Stored items:

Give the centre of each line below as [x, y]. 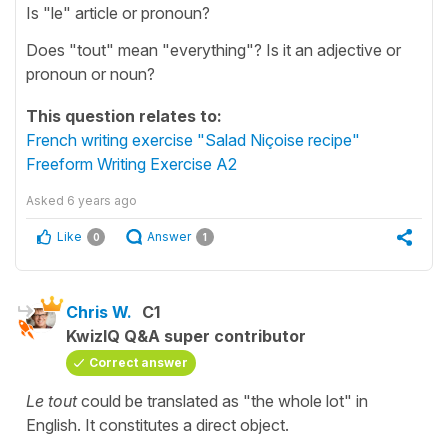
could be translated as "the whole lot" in [222, 400]
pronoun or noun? [92, 73]
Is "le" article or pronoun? [120, 12]
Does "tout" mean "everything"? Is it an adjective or [213, 49]
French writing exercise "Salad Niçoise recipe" [193, 139]
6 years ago [102, 200]
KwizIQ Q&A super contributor [186, 335]
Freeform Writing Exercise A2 [131, 163]

* _Requirement_: Every line that contains the string "pronoun" should be copied from the entries.

* _Response to the task_:
pronoun or noun? [92, 73]
Is "le" article or pronoun? [120, 12]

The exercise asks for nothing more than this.